Saldo da poupança sofre nova redução em meio à Selic elevada — Foto: Marcello Casal Jr/Agência Brasil (Alô Rondônia)
Selic elevada mantém fuga de recursos para investimentos mais rentáveis; saldo total segue pouco acima de R$ 1 trilhão
Porto Velho, Rondônia – A poupança iniciou 2026 com novo recuo no volume aplicado. Dados do Banco Central do Brasil mostram que, em janeiro, os saques superaram os depósitos em R$ 23,5 bilhões, mantendo a tendência negativa registrada nos últimos anos.
SAQUES SUPERAM DEPÓSITOS PELO QUARTO ANO SEGUIDO
Em janeiro, os depósitos somaram R$ 331,2 bilhões, enquanto os saques chegaram a R$ 354,7 bilhões. Mesmo com o crédito de R$ 6,4 bilhões em rendimentos às contas, o resultado geral permaneceu negativo.
O saldo total da caderneta está pouco acima de R$ 1 trilhão.
O movimento não é isolado:
- 2023: retiradas líquidas de R$ 87,8 bilhões
- 2024: retiradas líquidas de R$ 15,5 bilhões
- 2025: saldo negativo de R$ 85,6 bilhões
Especialistas apontam que a poupança perdeu atratividade em relação a investimentos que acompanham os juros altos.
SELIC A 15% PRESSIONA A CADERNETA
Com a taxa básica de juros mantida em 15% ao ano, a poupança fica menos competitiva frente a produtos como CDBs, Tesouro Direto e fundos de renda fixa.
O Comitê de Política Monetária (Copom) interrompeu o ciclo de aumentos em julho do ano passado, após sete elevações consecutivas, mas mantém a Selic em nível considerado restritivo para conter a inflação.
A meta anual da inflação é 3%, e juros altos encarecem crédito, desaceleram consumo e estimulam aplicações mais rentáveis — o que pressiona ainda mais a fuga da poupança.

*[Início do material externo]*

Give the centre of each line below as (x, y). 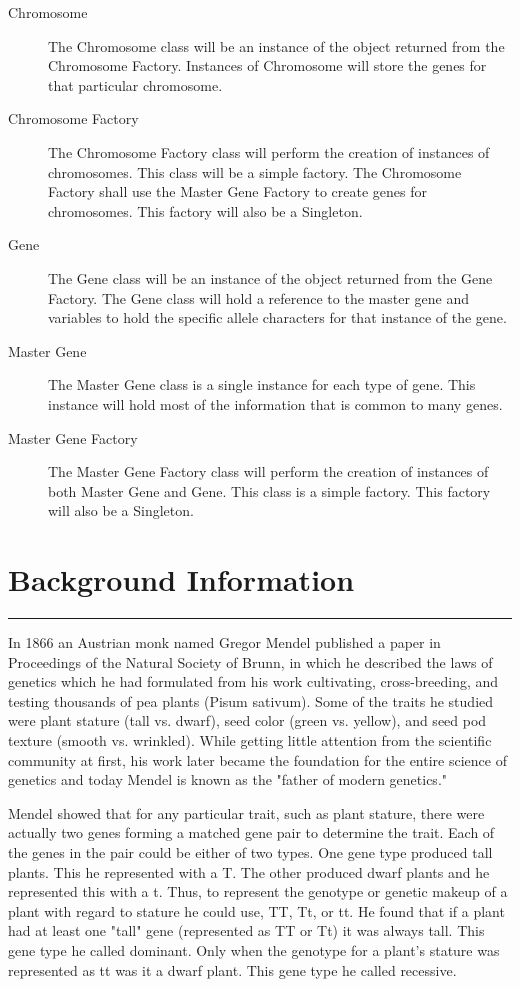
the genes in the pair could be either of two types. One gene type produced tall (250, 851)
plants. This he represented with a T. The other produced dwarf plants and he (249, 871)
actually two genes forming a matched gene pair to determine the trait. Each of (251, 832)
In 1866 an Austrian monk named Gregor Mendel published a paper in (224, 642)
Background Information (181, 579)
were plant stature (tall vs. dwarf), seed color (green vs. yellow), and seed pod (247, 720)
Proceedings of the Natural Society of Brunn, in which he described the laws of (250, 661)
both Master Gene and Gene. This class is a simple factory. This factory (269, 490)
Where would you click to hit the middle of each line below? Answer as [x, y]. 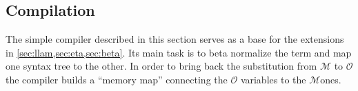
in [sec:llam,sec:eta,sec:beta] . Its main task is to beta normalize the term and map [179, 52]
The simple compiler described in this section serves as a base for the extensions [175, 39]
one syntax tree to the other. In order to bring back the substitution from [161, 66]
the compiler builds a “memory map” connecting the [117, 79]
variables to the [273, 79]
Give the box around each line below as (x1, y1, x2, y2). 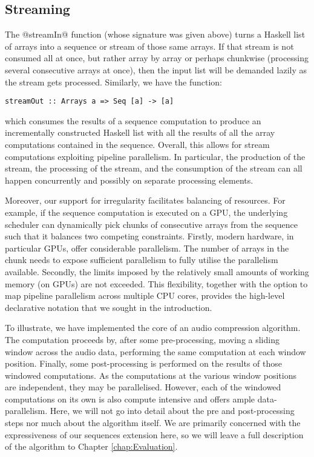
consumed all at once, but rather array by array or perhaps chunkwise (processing (5, 52, 309, 64)
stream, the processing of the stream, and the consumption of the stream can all (5, 162, 303, 175)
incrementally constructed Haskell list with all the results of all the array (5, 126, 275, 139)
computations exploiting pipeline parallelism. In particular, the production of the (5, 150, 306, 162)
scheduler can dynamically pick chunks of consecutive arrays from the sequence (5, 218, 298, 230)
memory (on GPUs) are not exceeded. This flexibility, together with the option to (5, 277, 308, 290)
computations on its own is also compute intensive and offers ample (5, 392, 255, 405)
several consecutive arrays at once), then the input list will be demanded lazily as (5, 63, 307, 76)
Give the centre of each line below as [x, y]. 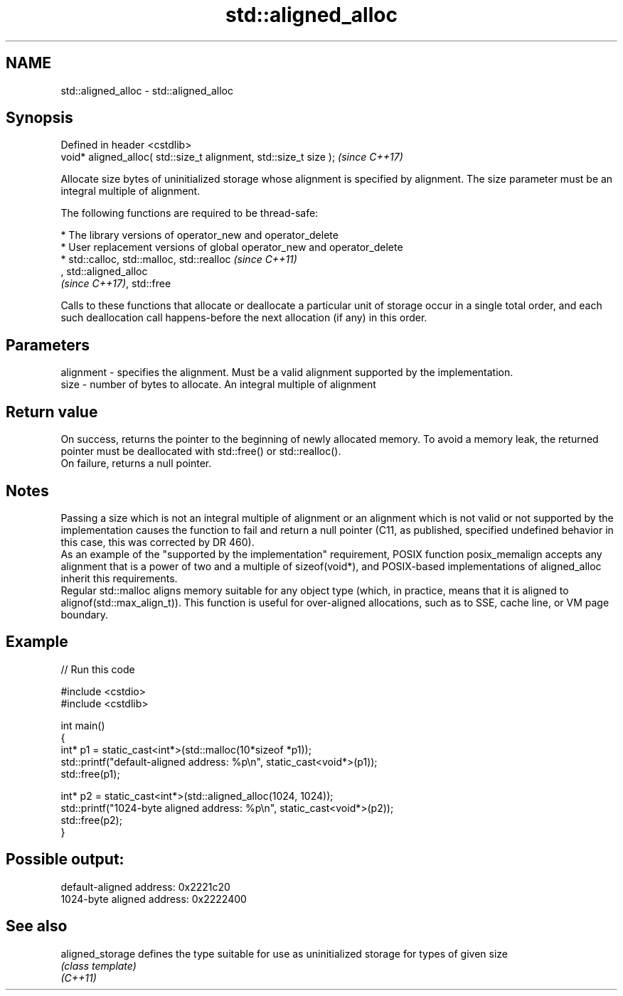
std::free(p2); [91, 820]
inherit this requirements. [119, 578]
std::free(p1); [90, 773]
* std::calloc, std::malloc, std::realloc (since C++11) [179, 259]
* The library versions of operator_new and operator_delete [199, 235]
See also [37, 926]
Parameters [48, 345]
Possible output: [65, 860]
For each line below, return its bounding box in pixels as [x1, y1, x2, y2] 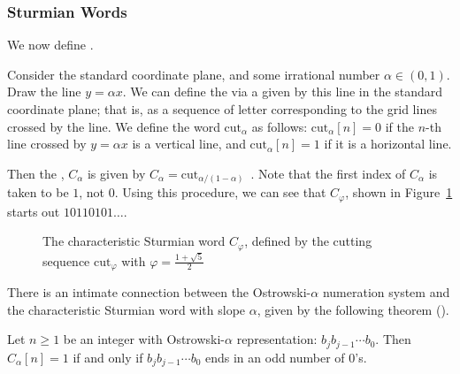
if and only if [73, 347, 143, 366]
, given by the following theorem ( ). [257, 300, 449, 318]
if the [385, 117, 415, 135]
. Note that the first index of [250, 164, 406, 182]
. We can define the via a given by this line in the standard [122, 82, 443, 101]
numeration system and [322, 282, 450, 301]
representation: [236, 330, 318, 348]
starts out [7, 202, 60, 220]
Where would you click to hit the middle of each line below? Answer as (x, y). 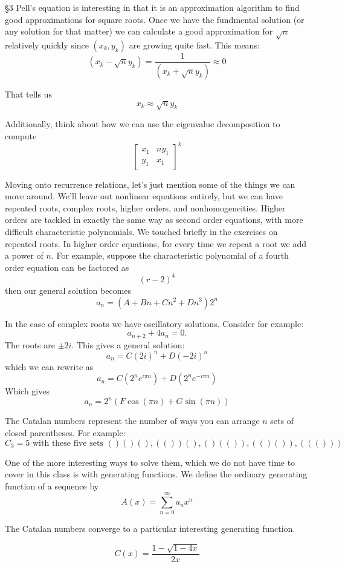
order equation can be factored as (67, 267)
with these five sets (68, 443)
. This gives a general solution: (128, 344)
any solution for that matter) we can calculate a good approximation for (139, 31)
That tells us (28, 94)
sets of (282, 421)
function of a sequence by (52, 486)
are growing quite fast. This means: (194, 45)
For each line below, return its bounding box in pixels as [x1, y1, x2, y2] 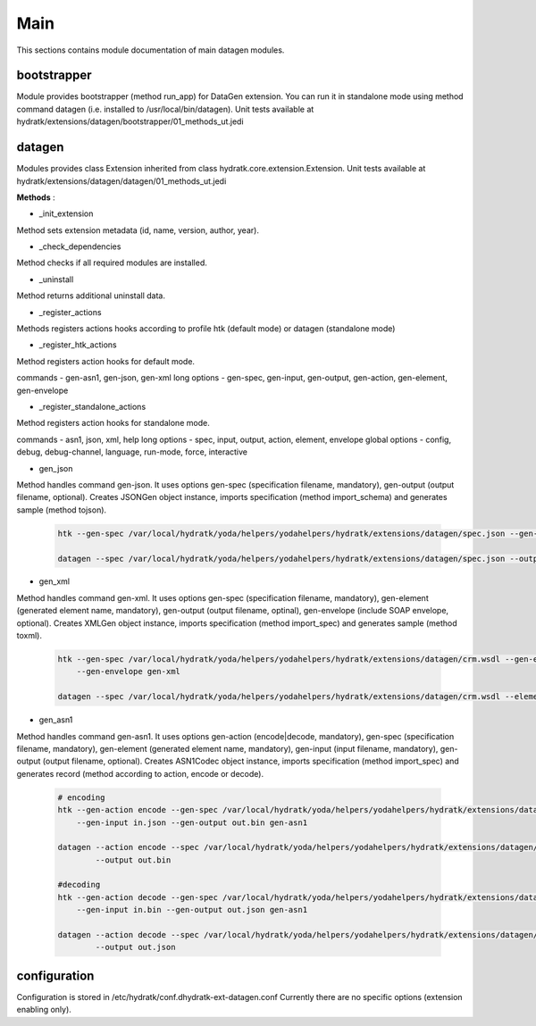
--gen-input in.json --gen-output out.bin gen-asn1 [76, 817, 308, 828]
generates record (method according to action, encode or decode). [16, 768, 264, 779]
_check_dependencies [38, 241, 121, 252]
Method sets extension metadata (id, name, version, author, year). [16, 224, 259, 236]
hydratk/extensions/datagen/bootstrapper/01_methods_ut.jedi [16, 116, 245, 127]
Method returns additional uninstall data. [16, 290, 165, 301]
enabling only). [16, 1005, 71, 1015]
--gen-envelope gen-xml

INFLAÇÃO FECHA 2025 EM 4,26%
A inflação oficial, medida pelo IPCA, encerrou 2025 com alta de 4,26%, influenciada sobretudo pelo aumento das tarifas de transporte por aplicativo e passagens aéreas em dezembro, mês em que o índice subiu 0,33%.
A variação ficou acima do resultado de novembro (0,18%) e foi usada pelo mercado como sinal de que a pressão inflacionária ainda persiste.
BC PREVÊ INÍCIO DO CORTE DE JUROS EM MARÇO
A ata mais recente do Copom indica que o Banco Central deve iniciar o ciclo de queda da Selic em março. No entanto, a autarquia não antecipou o tamanho do corte e reafirmou que os juros permanecerão “em nível restritivo”.
Enquanto a Selic segue alta, a tendência é de continuidade do esvaziamento da poupança, que perdeu competitividade diante de outras aplicações de renda fixa.